C. Compare the cluster centroid to characterize the different clusters, and try to give each cluster a label.
d <- dist(normalized_data, method = "euclidean")
fit <- hclust(d, method="complete")
options(scipen=99999999)
groups <- cutree(fit, k=3)
clust.centroid = function(i, dat, groups) {
ind = (groups == i)
colMeans(dat[ind,])
}
sapply(unique(groups), clust.centroid, mydata, groups)
## [,1] [,2] [,3]
## Balance 73299.6959799 138061.4000000 131999.50
## Qual_miles 144.1567839 78.8000000 347.00
## cc1_miles 2.0537688 3.4666667 2.50
## cc2_miles 1.0145729 1.0000000 1.00
## cc3_miles 1.0007538 4.0666667 1.00
## Bonus_miles 16806.7298995 93927.8666667 65634.25
## Bonus_trans 11.4819095 28.0666667 69.25
## Flight_miles_12mo 440.2821608 506.6666667 19960.00
## Flight_trans_12 1.3246231 1.6000000 49.25
## Days_since_enroll 4118.6206030 4613.8666667 2200.25
## Award. 0.3690955 0.5333333 1.00
1. Cluster 1 – Lowest number of bonus_miles and lowest number of non-flight bonus transactions 2. Cluster 2 – Largest number of non-flight bonus transactions (bonus_miles) and highest number of miles eligible for award travel (balance) 3. Cluster 3 – Frequent fliers but have enrolled more recently than the first two clusters (highest Flight_trans_12, lowest days_since_enroll)
D. To check the stability of clusters, remove a random 5% of the data x (by taking a random sample of 95% of the records), and repeat the analysis. Does the same picture emerge?
Outline the three clusters in blue
normalized_data_95 <- scale(mydata[sample(nrow(mydata), nrow(mydata)*.95), ])
d <- dist(normalized_data_95, method = "euclidean")
fit <- hclust(d, method="ward.D2")
plot(fit)
rect.hclust(fit, k=3, border="blue")
clust.centroid = function(i, dat, groups) {
ind = (groups == i)
colMeans(dat[ind,])
}
sapply(unique(groups), clust.centroid, mydata, groups)
## [,1] [,2] [,3]
## Balance 73299.6959799 138061.4000000 131999.50
## Qual_miles 144.1567839 78.8000000 347.00
## cc1_miles 2.0537688 3.4666667 2.50
## cc2_miles 1.0145729 1.0000000 1.00
## cc3_miles 1.0007538 4.0666667 1.00
## Bonus_miles 16806.7298995 93927.8666667 65634.25
## Bonus_trans 11.4819095 28.0666667 69.25
## Flight_miles_12mo 440.2821608 506.6666667 19960.00
## Flight_trans_12 1.3246231 1.6000000 49.25
## Days_since_enroll 4118.6206030 4613.8666667 2200.25
## Award. 0.3690955 0.5333333 1.00
Using a random sample of 95% of the records changes the clusters as can be seen above.
E. Use k-means clustering with the number of clusters that you found above. Does the same picture emerge?
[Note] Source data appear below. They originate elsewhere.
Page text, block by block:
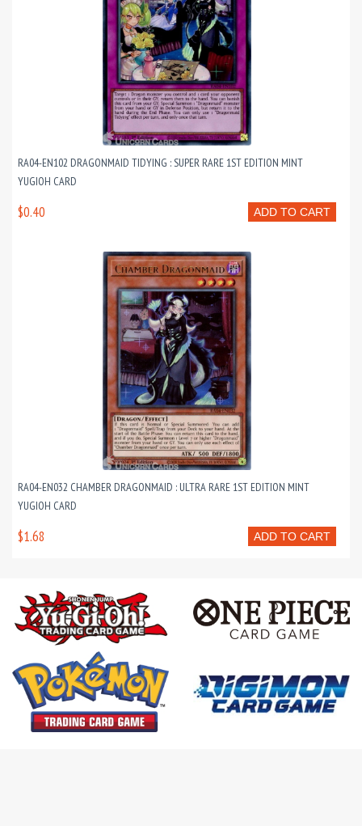
RA04-EN102 DRAGONMAID TIDYING : SUPER RARE 1ST EDITION MINT
YUGIOH CARD
ADD TO CART
$0.40
RA04-EN032 CHAMBER DRAGONMAID : ULTRA RARE 1ST EDITION MINT
YUGIOH CARD
ADD TO CART
$1.68
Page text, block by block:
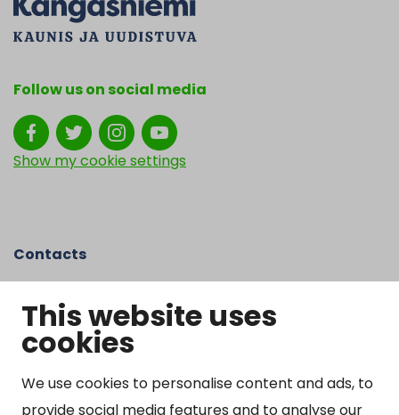
This website uses
cookies
We use cookies to personalise content and ads, to
provide social media features and to analyse our
Follow us on social media
Show my cookie settings
Contacts
Otto Mannisen tie 2
51200 Kangasniemi
kirjaamo@kangasniemi.fi
Tel. 040 719 9370
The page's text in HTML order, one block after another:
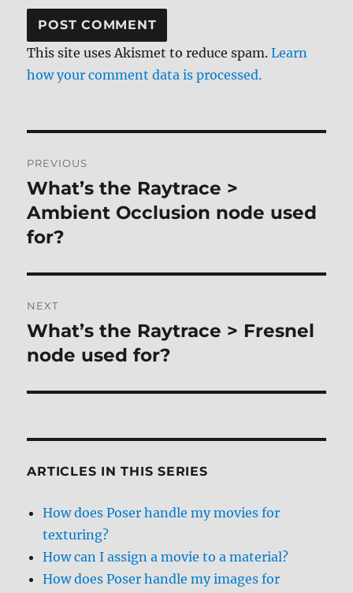
This site uses Akismet to reduce spam.Learn
how your comment data is processed.
navigation
PREVIOUS
Previous
post:
What’s the Raytrace >
Ambient Occlusion node used
for?
NEXT
Next
post:
What’s the Raytrace > Fresnel
node used for?
ARTICLES IN THIS SERIES
How does Poser handle my movies for
texturing?
How can I assign a movie to a material?
How does Poser handle my images for
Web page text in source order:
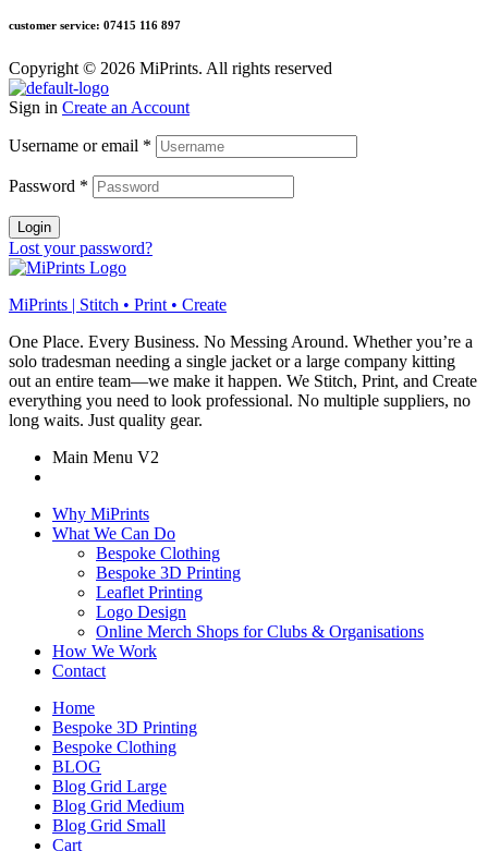
customer service: 07415 116 897
Copyright © 2026 MiPrints. All rights reserved
Sign in Create an Account
Username or email *
Password *
Login
Lost your password?
MiPrints | Stitch • Print • Create
One Place. Every Business. No Messing Around. Whether you’re a
solo tradesman needing a single jacket or a large company kitting
out an entire team—we make it happen. We Stitch, Print, and Create
everything you need to look professional. No multiple suppliers, no
long waits. Just quality gear.
Main Menu V2
Why MiPrints
What We Can Do
Bespoke Clothing
Bespoke 3D Printing
Leaflet Printing
Logo Design
Online Merch Shops for Clubs & Organisations
How We Work
Contact
Home
Bespoke 3D Printing
Bespoke Clothing
BLOG
Blog Grid Large
Blog Grid Medium
Blog Grid Small
Cart
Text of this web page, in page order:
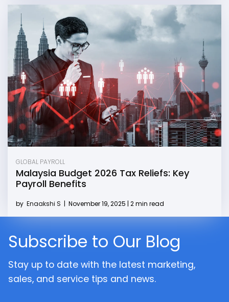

fit <- kmeans(mydata, centers=3, iter.max=10)
t(fit$centers)
## 1 2 3
## Balance 563233.2222222 36759.9743425 167615.27250
## Qual_miles 451.9259259 104.6905067 266.60375
## cc1_miles 3.2222222 1.7854394 3.01000
## cc2_miles 1.0370370 1.0153945 1.00875
## cc3_miles 1.0370370 1.0076972 1.02750
## Bonus_miles 53100.8518519 11901.0041693 33942.17500
## Bonus_trans 20.4444444 9.9268762 17.23500
## Flight_miles_12mo 1758.1234568 309.5686337 915.15000
## Flight_trans_12 5.7037037 0.9278384 2.67250
## Days_since_enroll 6203.7530864 3854.8710712 4935.15875
## Award. 0.7901235 0.3316228 0.47875
The same picture does not emerge using k-means clustering. The k-means clusters can be seen above.
F. Which clusters would you target for offers, and what types of offers would you target to customers in that cluster?
I would target the k-means cluster #1 because they have the largest balance and have been enrolled in the program the longest so they are more likely the frequent fliers.